» Task objective: Check each line of the data below for the word "embeddable", then extract the ones that have it.

*** Exercise inputs Section Begins ***

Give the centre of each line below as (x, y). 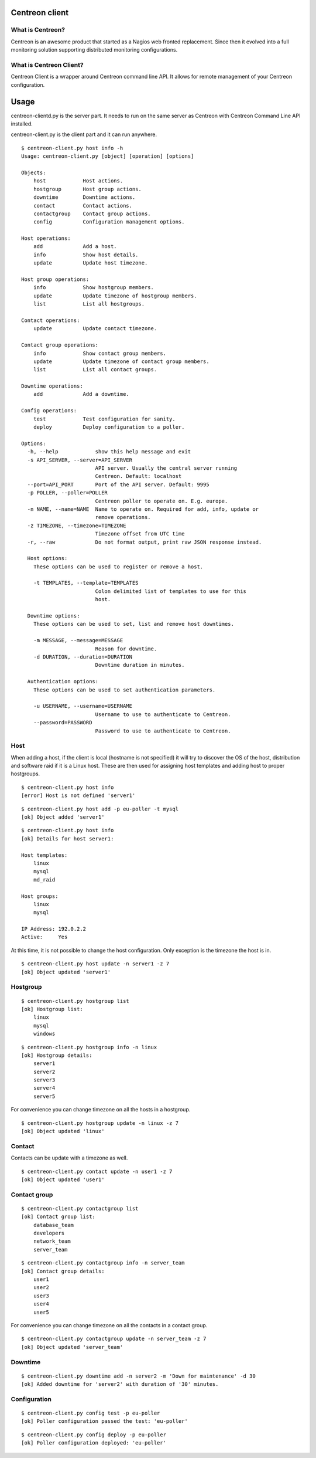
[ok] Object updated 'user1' (63, 1179)
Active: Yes (44, 937)
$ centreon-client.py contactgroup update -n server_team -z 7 (114, 1339)
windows (44, 1034)
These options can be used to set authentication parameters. (124, 690)
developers (49, 1233)
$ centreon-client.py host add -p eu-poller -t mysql (100, 809)
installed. (22, 124)
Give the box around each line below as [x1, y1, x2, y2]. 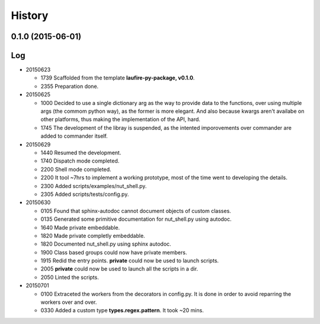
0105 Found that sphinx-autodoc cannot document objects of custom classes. [40, 207, 231, 214]
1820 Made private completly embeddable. [40, 232, 145, 239]
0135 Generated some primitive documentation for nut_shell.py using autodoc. [40, 215, 232, 223]
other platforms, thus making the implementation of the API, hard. [40, 116, 201, 123]
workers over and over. [40, 298, 97, 306]
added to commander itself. [40, 132, 108, 139]
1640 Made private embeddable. [40, 224, 120, 231]
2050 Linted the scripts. [40, 274, 99, 281]
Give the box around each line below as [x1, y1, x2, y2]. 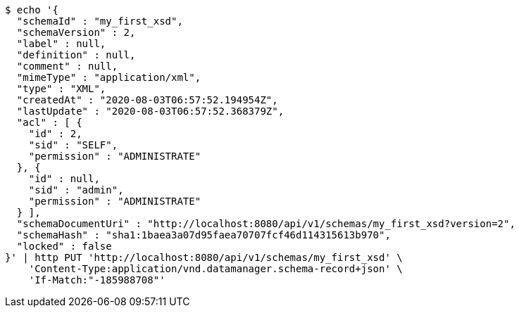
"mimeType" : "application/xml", [16, 72, 201, 83]
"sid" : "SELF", [28, 139, 118, 151]
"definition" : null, [16, 49, 136, 60]
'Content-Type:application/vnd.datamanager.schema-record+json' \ [28, 263, 403, 274]
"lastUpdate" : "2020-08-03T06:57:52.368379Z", [16, 106, 284, 117]
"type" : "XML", [16, 83, 106, 94]
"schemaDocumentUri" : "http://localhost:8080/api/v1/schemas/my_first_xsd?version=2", [16, 218, 515, 229]
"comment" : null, [16, 60, 118, 72]
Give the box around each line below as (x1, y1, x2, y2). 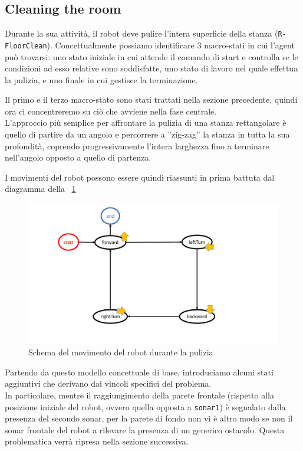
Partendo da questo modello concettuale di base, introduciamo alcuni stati (5, 365, 274, 378)
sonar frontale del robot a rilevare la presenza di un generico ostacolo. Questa (5, 423, 285, 436)
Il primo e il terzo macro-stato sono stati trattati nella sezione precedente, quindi (5, 93, 298, 106)
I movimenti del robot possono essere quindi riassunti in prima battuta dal (5, 171, 275, 183)
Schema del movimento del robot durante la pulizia (28, 346, 213, 358)
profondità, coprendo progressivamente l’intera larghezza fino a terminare (5, 139, 269, 152)
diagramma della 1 (5, 182, 76, 195)
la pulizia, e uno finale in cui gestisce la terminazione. (5, 73, 198, 86)
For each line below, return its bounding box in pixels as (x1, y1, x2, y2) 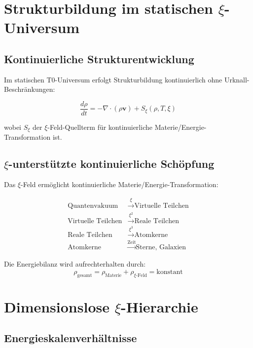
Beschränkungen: (4, 84, 55, 94)
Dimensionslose (4, 296, 109, 316)
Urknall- (224, 74, 250, 84)
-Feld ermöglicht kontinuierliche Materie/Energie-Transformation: (21, 179, 218, 190)
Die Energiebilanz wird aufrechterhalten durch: (4, 259, 146, 269)
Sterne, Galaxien (136, 244, 186, 251)
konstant (156, 268, 183, 275)
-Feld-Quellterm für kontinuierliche (47, 122, 152, 132)
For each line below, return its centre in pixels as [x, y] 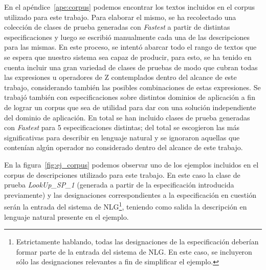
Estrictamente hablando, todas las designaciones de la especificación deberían [137, 242]
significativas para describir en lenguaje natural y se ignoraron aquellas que [122, 137]
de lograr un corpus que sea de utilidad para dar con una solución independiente [130, 107]
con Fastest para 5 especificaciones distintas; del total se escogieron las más [122, 127]
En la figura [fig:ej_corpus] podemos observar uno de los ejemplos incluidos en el [131, 164]
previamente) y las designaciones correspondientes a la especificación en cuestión [130, 194]
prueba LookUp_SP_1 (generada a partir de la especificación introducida [119, 185]
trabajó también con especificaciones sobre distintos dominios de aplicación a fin [130, 97]

*** Exercise inputs Section Ends ***

» Response to the exercise:
1820 Made private completly embeddable. [40, 232, 145, 239]
1640 Made private embeddable. [40, 224, 120, 231]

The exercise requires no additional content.